Curvature, integrability, and the six sphere

TL;DR

This paper investigates the relationship between almost-Hermitian and Riemannian geometries on manifolds, deriving an obstruction to integrability of orthogonal almost-complex structures under curvature constraints, with implications for the geometry of the 6-sphere.

Contribution

It introduces an obstruction equation linking curvature and integrability of almost-complex structures, providing new insights into the geometry of the 6-sphere.

Findings

Derived an obstruction equation for integrability

Provided a formula for the covariant derivative norm

Reinforced the non-Hermitian nature of the 6-sphere

Abstract

This note is about the interplay between the almost-hermitian and Riemannian geometries of a manifold.

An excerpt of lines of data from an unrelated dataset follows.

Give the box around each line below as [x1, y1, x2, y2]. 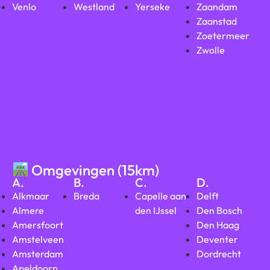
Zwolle [196, 43, 225, 56]
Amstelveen [12, 233, 64, 246]
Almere [12, 204, 44, 217]
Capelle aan [135, 190, 186, 202]
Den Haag [196, 219, 239, 231]
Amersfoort [12, 219, 63, 231]
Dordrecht [196, 248, 241, 260]
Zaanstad [196, 14, 237, 27]
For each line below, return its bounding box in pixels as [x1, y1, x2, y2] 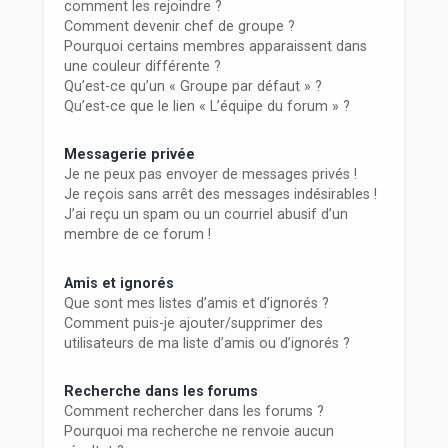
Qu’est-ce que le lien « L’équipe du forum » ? [63, 97, 350, 114]
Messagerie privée [63, 146, 195, 163]
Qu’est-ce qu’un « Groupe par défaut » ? [63, 77, 322, 94]
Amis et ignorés [63, 274, 174, 291]
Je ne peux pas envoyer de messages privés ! [63, 166, 357, 183]
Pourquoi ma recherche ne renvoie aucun [63, 423, 334, 440]
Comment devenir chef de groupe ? [63, 17, 295, 34]
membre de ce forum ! [63, 226, 211, 243]

These geometries can be seen to interact through curvature. The main result is an obstruction equation to the integrability of almost-complex structures orthogonal with respect to Riemannian metrics with constrained sectional curvature. Several geometric consequences ensue, such as a formula for the norm of the Levi-Civita covariant derivative of a hypothetical orthogonal complex structure. Our results lead to a partial recovery of the well-known fact that the round $6$-sphere $S^6$ is not hermitian. The partial proof is intrinsic in nature, and shows some level of promise when it comes to generalizing the non-complexity of the round $S^6$ result in new directions.